6. Handling Categorical Data

Machine Learning models require numerical input. Categorical text data must be converted.

1. One-Hot Encoding (Nominal Data)

Creates a new binary column for each unique category.

Example: Color (Red, Blue) $\rightarrow$ Is_Red (1,0), Is_Blue (0,1).
Pros: No order implied.
Cons: Curse of dimensionality (if cardinality is high).
Dummy Variable Trap: Multicollinearity introduced if $N$ columns are created for $N$ categories. usually drop one column ( $N-1$ ).

2. Label Encoding (Ordinal Data)

Assigns an integer to each category based on alphabetical order or rank.

Example: Low=0, Medium=1, High=2.
Pros: Preserves order.
Cons: If used on nominal data, the model might learn false relationships (e.g., Blue(2) > Red(1)).

3. Frequency/Count Encoding

Replace category with the count of its occurrences in the train set.

7. Scaling and Normalization

Feature scaling ensures that all features contribute equally to the result. Without scaling, a feature with a range [0, 10000] (e.g., Salary) will dominate a feature with range [0, 1] (e.g., Age/100) in distance calculations.

A. Standardization (Z-Score Normalization)
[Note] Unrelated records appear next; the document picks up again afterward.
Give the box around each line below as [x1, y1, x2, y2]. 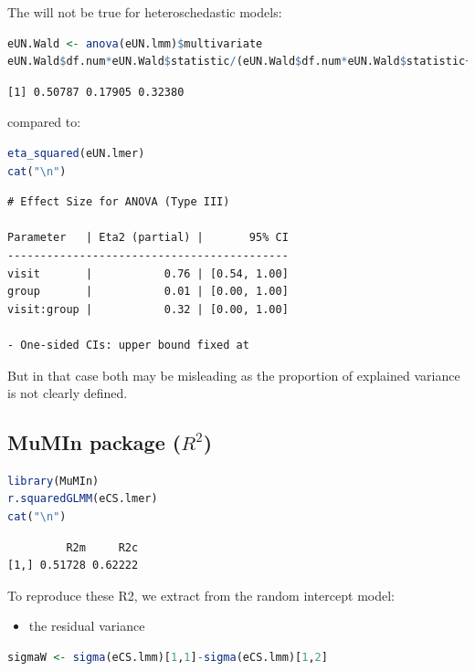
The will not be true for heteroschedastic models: [7, 3, 282, 21]
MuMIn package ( [7, 428, 182, 456]
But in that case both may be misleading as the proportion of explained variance [7, 365, 460, 384]
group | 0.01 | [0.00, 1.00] [7, 285, 289, 299]
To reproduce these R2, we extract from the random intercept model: [7, 585, 395, 604]
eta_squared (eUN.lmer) [7, 146, 145, 160]
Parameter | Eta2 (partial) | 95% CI [7, 231, 289, 245]
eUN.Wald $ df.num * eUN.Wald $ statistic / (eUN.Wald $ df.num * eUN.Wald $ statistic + [7, 55, 472, 68]

Rescales data to have a mean ( $\mu$ ) of 0 and standard deviation ( $\sigma$ ) of 1.
$x' = \frac{x - \mu}{\sigma}$

Best for: SVM, Logistic Regression, Neural Networks.
Properties: Preserves outliers (doesn't cap them).
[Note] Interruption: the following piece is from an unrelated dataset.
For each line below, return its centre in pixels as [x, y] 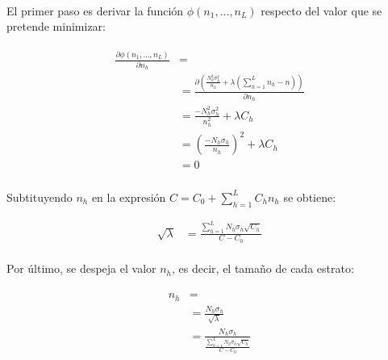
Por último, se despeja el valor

B. Normalization (Min-Max Scaling)

Rescales data to a fixed range, usually [0, 1].
$x' = \frac{x - \min(x)}{\max(x) - \min(x)}$

Best for: Neural Networks, Image Processing, algorithms requiring bounded input.
Properties: Highly sensitive to outliers.
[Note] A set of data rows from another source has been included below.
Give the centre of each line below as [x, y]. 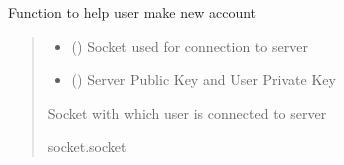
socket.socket [87, 146]
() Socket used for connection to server [189, 45]
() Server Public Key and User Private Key [203, 79]
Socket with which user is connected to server [187, 112]
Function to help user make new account [132, 12]
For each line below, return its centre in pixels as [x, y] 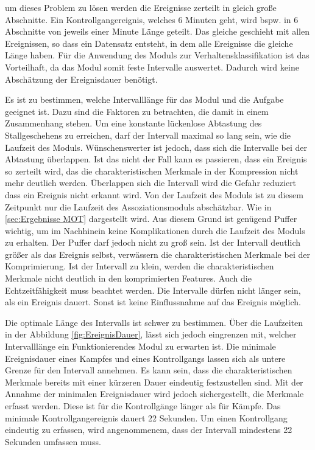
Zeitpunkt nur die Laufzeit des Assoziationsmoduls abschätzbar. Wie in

Feature	Standardization	Normalization
Range	Unbounded	[0, 1]
Outliers	Robust	Sensitive
Distribution	Gaussian (Bell Curve)	Non-Gaussian

A visualization comparing "Unscaled Data" vs "Scaled Data" using 2D scatter plots and gradient desce... — AI-generated image — may contain inaccuracies

8. Class Imbalance Handling

Occurs when the target class has an uneven distribution of observations (e.g., Fraud Detection: 99% Normal, 1% Fraud). Models tend to be biased toward the majority class.

Techniques:

1. Resampling

Random Undersampling: Removing examples from the majority class.
- Issue: Loss of potentially valuable information.
Random Oversampling: Duplicating examples from the minority class.
- Issue: Overfitting (model memorizes duplicates).

2. SMOTE (Synthetic Minority Over-sampling Technique)

Instead of duplicating, SMOTE creates synthetic new data points.

Select a minority sample $A$ .
Find its $k$ nearest neighbors (e.g., $B$ ).
Draw a line between $A$ and $B$ .
Generate a new point randomly somewhere on that line.

3. Algorithmic Approaches

Class Weights: Modify the loss function to penalize the model more heavily for misclassifying the minority class (e.g., class_weight='balanced' in sklearn).
Tree-based models: Random Forests and XGBoost are generally more robust to imbalance than linear models.